====== Provided information
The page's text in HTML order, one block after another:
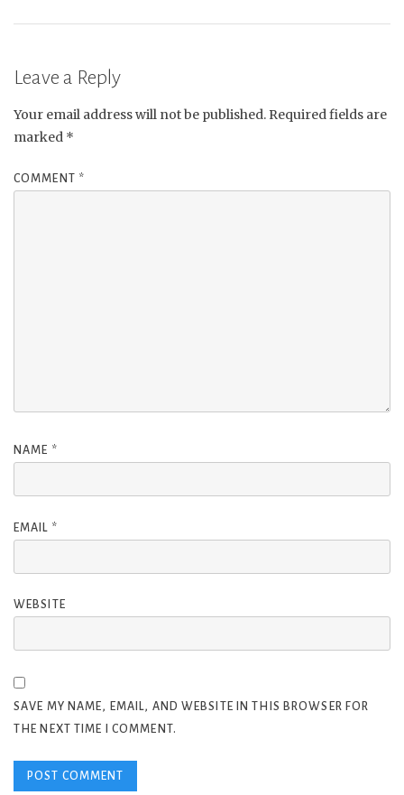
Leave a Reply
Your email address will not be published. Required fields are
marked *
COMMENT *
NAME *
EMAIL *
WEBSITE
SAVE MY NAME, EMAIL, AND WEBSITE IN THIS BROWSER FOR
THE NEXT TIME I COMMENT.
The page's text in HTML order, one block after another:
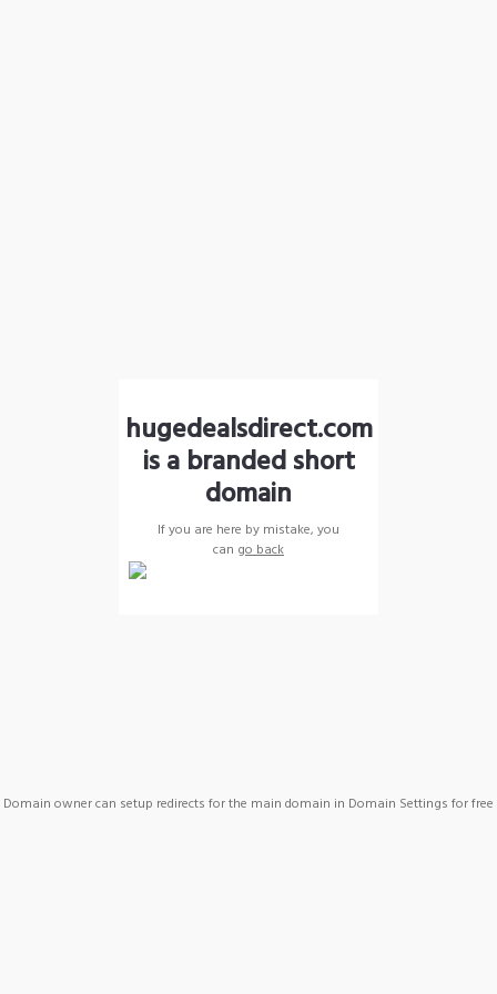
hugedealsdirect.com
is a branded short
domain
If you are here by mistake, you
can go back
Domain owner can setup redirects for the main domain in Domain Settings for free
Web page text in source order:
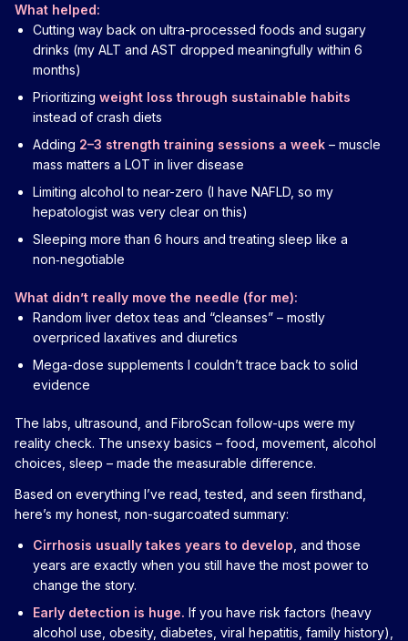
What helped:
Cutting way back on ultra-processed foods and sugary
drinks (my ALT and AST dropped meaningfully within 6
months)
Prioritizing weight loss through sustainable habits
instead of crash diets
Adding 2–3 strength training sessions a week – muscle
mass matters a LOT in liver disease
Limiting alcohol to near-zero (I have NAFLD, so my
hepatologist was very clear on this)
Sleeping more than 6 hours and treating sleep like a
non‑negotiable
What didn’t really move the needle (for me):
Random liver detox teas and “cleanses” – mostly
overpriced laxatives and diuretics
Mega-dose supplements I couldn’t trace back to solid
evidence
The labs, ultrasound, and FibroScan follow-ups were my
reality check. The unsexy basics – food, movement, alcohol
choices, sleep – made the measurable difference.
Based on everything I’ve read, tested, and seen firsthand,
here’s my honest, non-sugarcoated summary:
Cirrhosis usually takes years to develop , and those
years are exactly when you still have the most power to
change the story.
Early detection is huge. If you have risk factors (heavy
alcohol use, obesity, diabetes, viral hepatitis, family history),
============
## Problem
Copy each line from the records above that includes the string "NAME".

## Response to the exercise
NAME *
SAVE MY NAME, EMAIL, AND WEBSITE IN THIS BROWSER FOR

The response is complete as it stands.